Reputation: 85
I am using Tesseract 4.0 and I am trying to OCR some invoices. My problem is that it gives wrong results for some letters, for example I will get a $ or an 8 when the letter is actually S.
The weird things is that some S's are guessed correctly, but some S's or not, and this applies to other letters as well.
My question is, how can I train Tesseract to handle these cases better?
Also, I was wonderinf if Tesseract misinterprets S in S.A. as being a number because of the dots.
I have attached the image that I am having problems with.
Thanks,
Alexandra
Upvotes: 0
Views: 693
Reputation: 2357
What you should do is apply some preprocessing stages.

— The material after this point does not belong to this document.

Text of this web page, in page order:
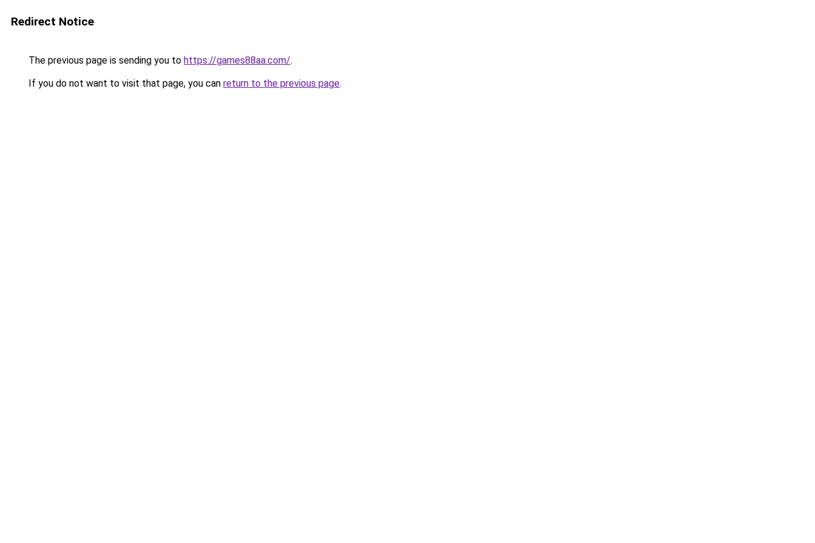
Redirect Notice
The previous page is sending you to https://games88aa.com/.
If you do not want to visit that page, you can return to the previous page.

Since your font is quite noisy - simple erosion and dilation would give a better input image:
erode(image, image, getStructuringElement(MORPH_RECT, Size(2, 4)));
dilate(image, image, getStructuringElement(MORPH_RECT, Size(4, 4)));
Output for that image is
S.C. Carpatcement Hording S.A.
By the way i noticed that if you would use OEM_TESSERACT_ONLY (no LSTM) on the initial image it would give correct results for initial image as well as preprocessed one.
Upvotes: 0
Reputation: 341
You can't really "train" tesseract. What you can do is tweaking the contrast and/or brightness of the picture you pass it in order to get better results. Tesseract also allows you to specify the language your text is in with the -l option, although I couldn't really tell an improvement in its accuracy, but your mileage may vary.
Upvotes: 1